_Problem to work on_
Set every record down again, identical to the original.

[Stored items from a collection]
>>>
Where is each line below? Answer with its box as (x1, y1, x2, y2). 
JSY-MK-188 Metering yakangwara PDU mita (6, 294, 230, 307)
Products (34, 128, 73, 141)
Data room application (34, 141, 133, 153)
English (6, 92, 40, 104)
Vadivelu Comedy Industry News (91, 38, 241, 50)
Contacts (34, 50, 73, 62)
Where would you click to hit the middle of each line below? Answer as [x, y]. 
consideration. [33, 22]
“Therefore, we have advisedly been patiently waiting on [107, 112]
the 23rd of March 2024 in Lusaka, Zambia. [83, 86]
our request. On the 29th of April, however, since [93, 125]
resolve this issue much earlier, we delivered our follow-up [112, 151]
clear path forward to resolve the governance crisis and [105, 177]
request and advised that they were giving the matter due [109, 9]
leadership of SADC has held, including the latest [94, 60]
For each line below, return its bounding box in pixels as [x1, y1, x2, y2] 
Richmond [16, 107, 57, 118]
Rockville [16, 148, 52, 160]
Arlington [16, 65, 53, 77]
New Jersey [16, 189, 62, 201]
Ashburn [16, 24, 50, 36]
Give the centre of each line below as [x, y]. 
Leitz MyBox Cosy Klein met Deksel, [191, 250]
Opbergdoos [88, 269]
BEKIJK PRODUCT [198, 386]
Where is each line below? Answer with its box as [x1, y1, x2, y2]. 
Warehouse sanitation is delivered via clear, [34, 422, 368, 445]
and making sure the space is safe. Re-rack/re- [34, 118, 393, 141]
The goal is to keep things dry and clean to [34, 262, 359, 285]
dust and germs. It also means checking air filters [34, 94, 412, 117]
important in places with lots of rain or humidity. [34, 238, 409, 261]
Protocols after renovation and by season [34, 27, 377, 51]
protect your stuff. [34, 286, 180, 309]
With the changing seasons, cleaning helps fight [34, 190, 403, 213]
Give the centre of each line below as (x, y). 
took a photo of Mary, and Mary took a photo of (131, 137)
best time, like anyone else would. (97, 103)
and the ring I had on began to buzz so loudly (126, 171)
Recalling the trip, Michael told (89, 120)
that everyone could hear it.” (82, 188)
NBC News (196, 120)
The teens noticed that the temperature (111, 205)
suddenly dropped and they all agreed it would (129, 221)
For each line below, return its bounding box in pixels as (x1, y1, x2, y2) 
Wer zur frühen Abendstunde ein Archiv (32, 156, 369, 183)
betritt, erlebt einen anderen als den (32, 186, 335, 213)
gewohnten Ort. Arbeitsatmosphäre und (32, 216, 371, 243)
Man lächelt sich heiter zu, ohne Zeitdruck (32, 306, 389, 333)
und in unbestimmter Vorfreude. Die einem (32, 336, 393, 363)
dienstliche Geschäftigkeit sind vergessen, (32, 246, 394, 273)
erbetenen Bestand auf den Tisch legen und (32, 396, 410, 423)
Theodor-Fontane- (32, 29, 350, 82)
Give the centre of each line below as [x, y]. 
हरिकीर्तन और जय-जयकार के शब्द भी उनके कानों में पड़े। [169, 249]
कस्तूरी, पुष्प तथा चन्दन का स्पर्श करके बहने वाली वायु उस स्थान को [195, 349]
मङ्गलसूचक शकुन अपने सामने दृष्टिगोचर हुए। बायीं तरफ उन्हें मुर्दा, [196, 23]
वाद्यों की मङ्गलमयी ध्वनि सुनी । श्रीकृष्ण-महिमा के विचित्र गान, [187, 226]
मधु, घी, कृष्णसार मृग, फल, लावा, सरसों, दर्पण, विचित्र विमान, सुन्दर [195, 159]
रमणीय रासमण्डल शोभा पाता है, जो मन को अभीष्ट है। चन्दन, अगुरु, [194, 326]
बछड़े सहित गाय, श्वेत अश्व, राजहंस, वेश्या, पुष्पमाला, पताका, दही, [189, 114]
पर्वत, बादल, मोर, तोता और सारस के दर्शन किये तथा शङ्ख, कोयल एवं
<<<
_Task answer_
Where is each line below? Answer with its box as (x1, y1, x2, y2). 
JSY-MK-188 Metering yakangwara PDU mita (6, 294, 230, 307)
Products (34, 128, 73, 141)
Data room application (34, 141, 133, 153)
English (6, 92, 40, 104)
Vadivelu Comedy Industry News (91, 38, 241, 50)
Contacts (34, 50, 73, 62)
Where would you click to hit the middle of each line below? Answer as [x, y]. 
consideration. [33, 22]
“Therefore, we have advisedly been patiently waiting on [107, 112]
the 23rd of March 2024 in Lusaka, Zambia. [83, 86]
our request. On the 29th of April, however, since [93, 125]
resolve this issue much earlier, we delivered our follow-up [112, 151]
clear path forward to resolve the governance crisis and [105, 177]
request and advised that they were giving the matter due [109, 9]
leadership of SADC has held, including the latest [94, 60]
For each line below, return its bounding box in pixels as [x1, y1, x2, y2] 
Richmond [16, 107, 57, 118]
Rockville [16, 148, 52, 160]
Arlington [16, 65, 53, 77]
New Jersey [16, 189, 62, 201]
Ashburn [16, 24, 50, 36]
Give the centre of each line below as [x, y]. 
Leitz MyBox Cosy Klein met Deksel, [191, 250]
Opbergdoos [88, 269]
BEKIJK PRODUCT [198, 386]
Where is each line below? Answer with its box as [x1, y1, x2, y2]. 
Warehouse sanitation is delivered via clear, [34, 422, 368, 445]
and making sure the space is safe. Re-rack/re- [34, 118, 393, 141]
The goal is to keep things dry and clean to [34, 262, 359, 285]
dust and germs. It also means checking air filters [34, 94, 412, 117]
important in places with lots of rain or humidity. [34, 238, 409, 261]
Protocols after renovation and by season [34, 27, 377, 51]
protect your stuff. [34, 286, 180, 309]
With the changing seasons, cleaning helps fight [34, 190, 403, 213]
Give the centre of each line below as (x, y). 
took a photo of Mary, and Mary took a photo of (131, 137)
best time, like anyone else would. (97, 103)
and the ring I had on began to buzz so loudly (126, 171)
Recalling the trip, Michael told (89, 120)
that everyone could hear it.” (82, 188)
NBC News (196, 120)
The teens noticed that the temperature (111, 205)
suddenly dropped and they all agreed it would (129, 221)
For each line below, return its bounding box in pixels as (x1, y1, x2, y2) 
Wer zur frühen Abendstunde ein Archiv (32, 156, 369, 183)
betritt, erlebt einen anderen als den (32, 186, 335, 213)
gewohnten Ort. Arbeitsatmosphäre und (32, 216, 371, 243)
Man lächelt sich heiter zu, ohne Zeitdruck (32, 306, 389, 333)
und in unbestimmter Vorfreude. Die einem (32, 336, 393, 363)
dienstliche Geschäftigkeit sind vergessen, (32, 246, 394, 273)
erbetenen Bestand auf den Tisch legen und (32, 396, 410, 423)
Theodor-Fontane- (32, 29, 350, 82)
Give the centre of each line below as [x, y]. 
हरिकीर्तन और जय-जयकार के शब्द भी उनके कानों में पड़े। [169, 249]
कस्तूरी, पुष्प तथा चन्दन का स्पर्श करके बहने वाली वायु उस स्थान को [195, 349]
मङ्गलसूचक शकुन अपने सामने दृष्टिगोचर हुए। बायीं तरफ उन्हें मुर्दा, [196, 23]
वाद्यों की मङ्गलमयी ध्वनि सुनी । श्रीकृष्ण-महिमा के विचित्र गान, [187, 226]
मधु, घी, कृष्णसार मृग, फल, लावा, सरसों, दर्पण, विचित्र विमान, सुन्दर [195, 159]
रमणीय रासमण्डल शोभा पाता है, जो मन को अभीष्ट है। चन्दन, अगुरु, [194, 326]
बछड़े सहित गाय, श्वेत अश्व, राजहंस, वेश्या, पुष्पमाला, पताका, दही, [189, 114]
पर्वत, बादल, मोर, तोता और सारस के दर्शन किये तथा शङ्ख, कोयल एवं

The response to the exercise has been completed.